Like put it this way, I don’t know if this will actually end up producing AGI but, like… This thing is a 3 year old.
And it’s a 3 year old that can write basic coding implementations and give you at least, maybe in some cases much better than, high school level comprehension s of most of the English (and quickly building to other languages) written world.
This is the dumbest it will ever be…
Also, as a side effect, we just solve speech recognition. In a year or two, speaking to machines will be the default interface.
Style TTs2 for output. Localllama with a high quant on 4x 4090’. Personal AI assistant running on your local homelab for <30k.
I kinda see it as a home appliance or vehicle level purchase.
I am pretty sure that there are ASIC being put in production as we speak with Whisper embeded. Expect a 4 dollars chip to add voice recognition and a basic LLM to any appliance.
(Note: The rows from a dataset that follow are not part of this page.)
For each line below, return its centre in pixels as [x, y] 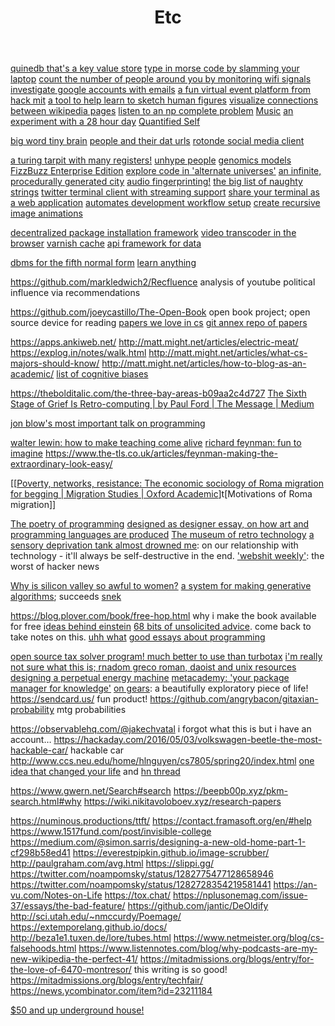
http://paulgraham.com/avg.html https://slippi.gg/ [112, 863]
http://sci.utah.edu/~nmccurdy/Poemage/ [96, 917]
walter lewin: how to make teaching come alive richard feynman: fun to [156, 443]
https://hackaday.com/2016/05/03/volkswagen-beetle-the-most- [188, 740]
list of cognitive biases [102, 374]
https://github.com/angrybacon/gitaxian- [234, 699]
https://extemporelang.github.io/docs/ [89, 927]
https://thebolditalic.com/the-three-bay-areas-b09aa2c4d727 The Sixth [158, 393]
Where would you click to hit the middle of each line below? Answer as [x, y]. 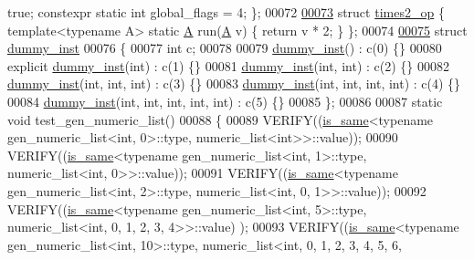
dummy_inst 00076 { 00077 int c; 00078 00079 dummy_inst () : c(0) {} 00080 [225, 48]
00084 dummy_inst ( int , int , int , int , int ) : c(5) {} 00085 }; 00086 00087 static [225, 101]
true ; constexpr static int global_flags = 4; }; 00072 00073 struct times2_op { [226, 12]
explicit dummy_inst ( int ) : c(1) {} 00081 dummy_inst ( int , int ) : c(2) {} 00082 [228, 65]
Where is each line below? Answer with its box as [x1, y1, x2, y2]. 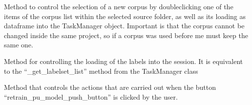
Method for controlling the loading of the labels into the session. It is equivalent [4, 56, 243, 66]
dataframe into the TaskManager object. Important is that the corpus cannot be [4, 21, 245, 31]
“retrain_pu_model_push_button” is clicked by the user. [4, 91, 178, 102]
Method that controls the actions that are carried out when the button [4, 82, 216, 92]
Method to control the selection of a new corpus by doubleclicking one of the [4, 1, 233, 11]
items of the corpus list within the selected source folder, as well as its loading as [4, 11, 246, 21]
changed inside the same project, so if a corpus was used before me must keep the [4, 30, 248, 40]
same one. [4, 40, 33, 50]
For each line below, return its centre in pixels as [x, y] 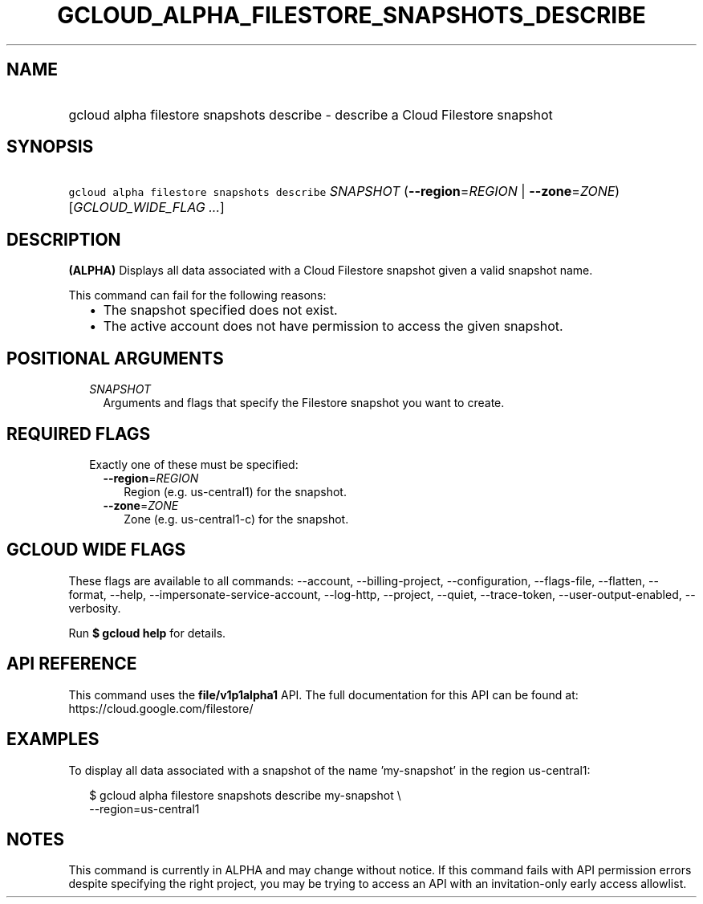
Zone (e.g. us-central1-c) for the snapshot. [236, 519]
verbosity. [95, 608]
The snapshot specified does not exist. [220, 310]
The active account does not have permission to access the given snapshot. [333, 326]
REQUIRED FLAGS [79, 434]
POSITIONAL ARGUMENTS [115, 358]
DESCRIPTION [64, 239]
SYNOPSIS [50, 147]
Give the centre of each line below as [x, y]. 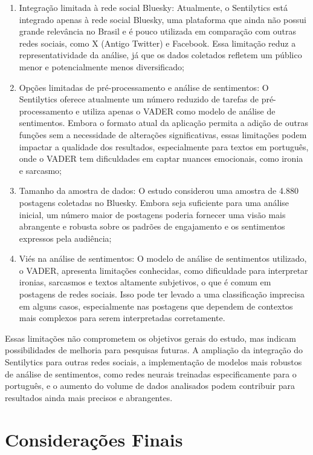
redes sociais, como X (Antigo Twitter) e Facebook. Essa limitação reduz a [157, 43]
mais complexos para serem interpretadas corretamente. [122, 318]
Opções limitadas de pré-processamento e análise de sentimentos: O [144, 87]
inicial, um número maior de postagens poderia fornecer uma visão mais [152, 214]
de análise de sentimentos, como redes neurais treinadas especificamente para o [151, 374]
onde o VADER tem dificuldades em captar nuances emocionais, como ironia [161, 158]
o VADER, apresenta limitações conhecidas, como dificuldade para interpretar [163, 270]
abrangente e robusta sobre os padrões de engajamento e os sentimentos [152, 226]
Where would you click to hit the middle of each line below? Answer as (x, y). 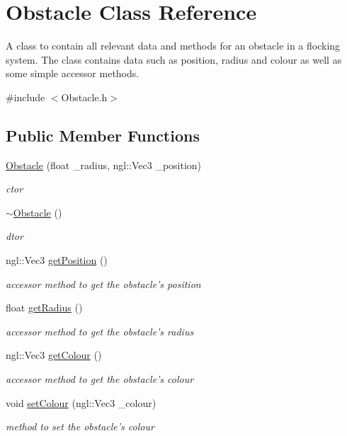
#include (25, 97)
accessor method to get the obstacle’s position (103, 283)
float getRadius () (44, 308)
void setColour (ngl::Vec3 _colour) (81, 402)
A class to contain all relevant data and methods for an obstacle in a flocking (173, 46)
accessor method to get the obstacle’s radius (100, 331)
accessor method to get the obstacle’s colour (100, 379)
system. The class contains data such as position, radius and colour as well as (174, 59)
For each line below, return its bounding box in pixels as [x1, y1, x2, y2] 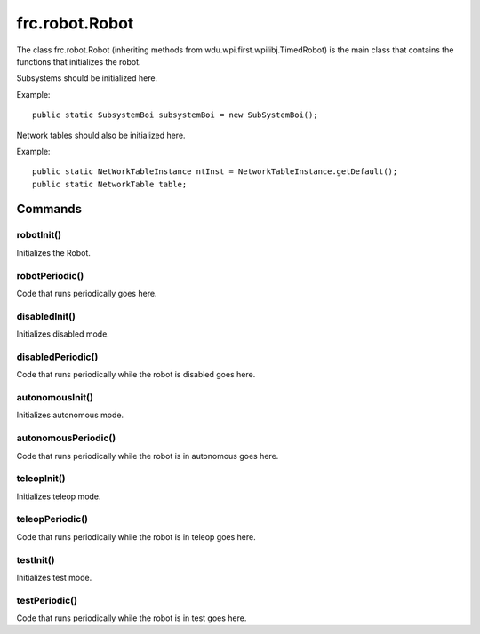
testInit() [16, 553, 55, 566]
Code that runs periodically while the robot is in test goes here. [16, 613, 247, 623]
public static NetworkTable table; [32, 178, 188, 189]
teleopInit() [16, 472, 66, 485]
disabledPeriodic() [16, 351, 99, 363]
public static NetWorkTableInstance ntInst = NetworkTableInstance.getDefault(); [32, 167, 398, 177]
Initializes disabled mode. [16, 329, 110, 339]
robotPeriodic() [16, 269, 84, 281]
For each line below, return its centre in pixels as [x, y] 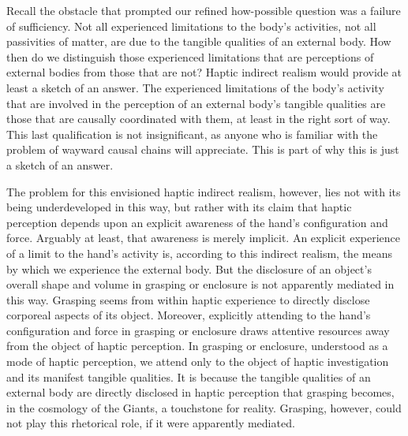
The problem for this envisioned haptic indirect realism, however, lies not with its [204, 191]
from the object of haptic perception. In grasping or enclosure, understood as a [197, 346]
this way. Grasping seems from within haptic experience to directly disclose [188, 299]
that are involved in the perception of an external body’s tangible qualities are [196, 103]
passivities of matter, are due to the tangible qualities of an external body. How [199, 41]
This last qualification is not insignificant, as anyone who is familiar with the [192, 134]
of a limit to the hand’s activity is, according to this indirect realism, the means [199, 253]
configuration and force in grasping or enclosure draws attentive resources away [198, 330]

Now you made me interested in learning how to prompt these things. From what I have tried, I saw that appending some more descriptional sentences after the actual prompt usually makes loads of sense. But once you add too many sentences, the model tends to write way longer replies too. This is obviously something which happens in real life too, so maybe that is just the natural way…
Yea, having worked in the IT field and knowing a few languages myself, I think that as far as code goes, it can be ok for basically laying out the structure of what you are trying to do. It’s typically the details that it misses in my experience. In that sense, it definitely can be used similarly to an IDE.
Hey I heard that intern metaphor before somewhere… No Boilerplate?
EDIT: Dumb me, I replied before reading the enitre message. What you say is exactly how I feel, there are some real big possibilities here. Currently the closest thing to that using a computer with only your voice would be something like ollama combined with open web ui and their calling feature and some tool functions.
Install text-generation-webui, check their “whisper stt” option, and you can talk with a computer. As a non native I prefer to read the english output than listen to it but they do provide TTS as well.